Show Notes
Filmmaker John de Graaf has been creating documentaries for over forty years. An author, filmmaker, speaker, and activist, his mission is to help cultivate a happier, healthier, and more sustainable quality of life in America. His newest film, From Sea to Shining Sea, beautifully explores the life and legacy of poet Katharine Lee Bates, who gifted the nation with “America the Beautiful.” Recently screened on Vashon, the film is also available through the King County Library system.

Over the course of his distinguished career, John has received more than 100 regional, national, and international awards, including the highest honor for legal reporting from the American Bar Association. More than a dozen of his films have aired nationally in primetime on PBS, including his 1997 hit, Affluenza.

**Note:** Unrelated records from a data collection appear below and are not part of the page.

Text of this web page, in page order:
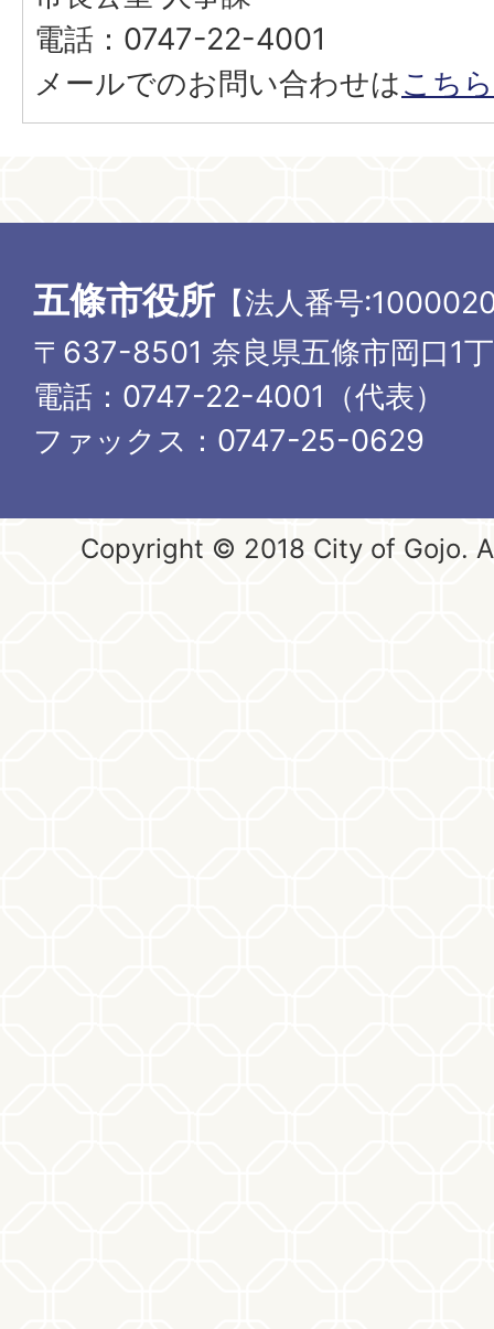
電話：0747-22-4001
メールでのお問い合わせはこちら
五條市役所 【法人番号
〒637-8501 奈良県五條市岡口1
電話：0747-22-4001（代表）
ファックス：0747-25-0629
Copyright © 2018 City of Gojo.
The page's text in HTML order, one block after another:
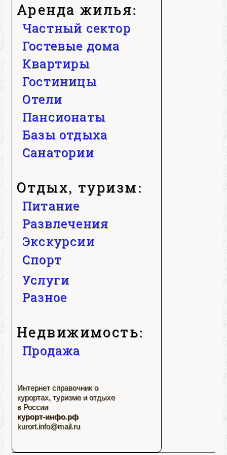
Аренда жилья:
Частный сектор
Гостевые дома
Квартиры
Гостиницы
Отели
Пансионаты
Базы отдыха
Санатории
Отдых, туризм:
Питание
Развлечения
Экскурсии
Спорт
Услуги
Разное
Недвижимость:
Продажа
Интернет справочник о
курортах, туризме и отдыхе
в России
курорт-инфо.рф
kurort.info@mail.ru
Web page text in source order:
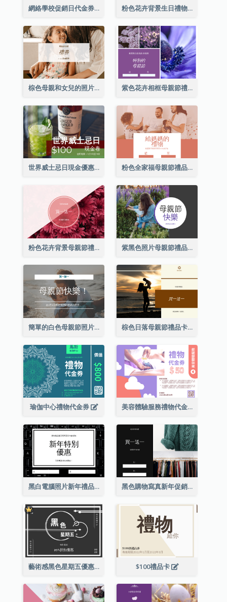
網絡學校促銷日代金券 粉色花卉背景生日禮物卡
棕色母親和女兒的照片母親節的禮品卡 紫色花卉相框母親節禮品卡
世界威士忌日現金優惠券 粉色全家福母親節禮品卡
粉色花卉背景母親節禮品卡 紫黑色照片母親節禮品卡
簡單的白色母親節照片禮品卡 棕色日落母親節禮品卡
瑜伽中心禮物代金券 美容體驗服務禮物代金券
黑白電腦照片新年禮品卡 黑色購物寫真新年促銷禮品卡
藝術感黑色星期五優惠券 $100禮品卡

John is also the co-founder and president of Take Back Your Time, co-founder of the Happiness Alliance, former policy director of the Simplicity Forum, and the founder of the emerging organization Make America Beautiful Again.
You can learn more about his work at johndegraaf.com.
America the Beautiful (the earlier documentary) can also be rented or streamed through Bullfrog Films.

From the catalogue notes:
America the Beautiful may be America’s most beloved song. But few know about the fascinating life of the writer behind it: poet, long-time professor at Wellesley College and social reformer Katharine Lee Bates.
The first words of her poem America (later set to music and called America the Beautiful) came to Bates as she surveyed the Great Plains and the Rocky Mountains from the broad summit of Colorado’s Pike’s Peak on July 22, 1893. Bates penned lyrics that reflect both a love for her country and a desire for reform. The song does not ignore the fact that the United States has often not lived up to its promises and ideals, yet it honors the unbroken chain of Americans who, living up to those ideals and loving their country deeply, strived to make it all it can be.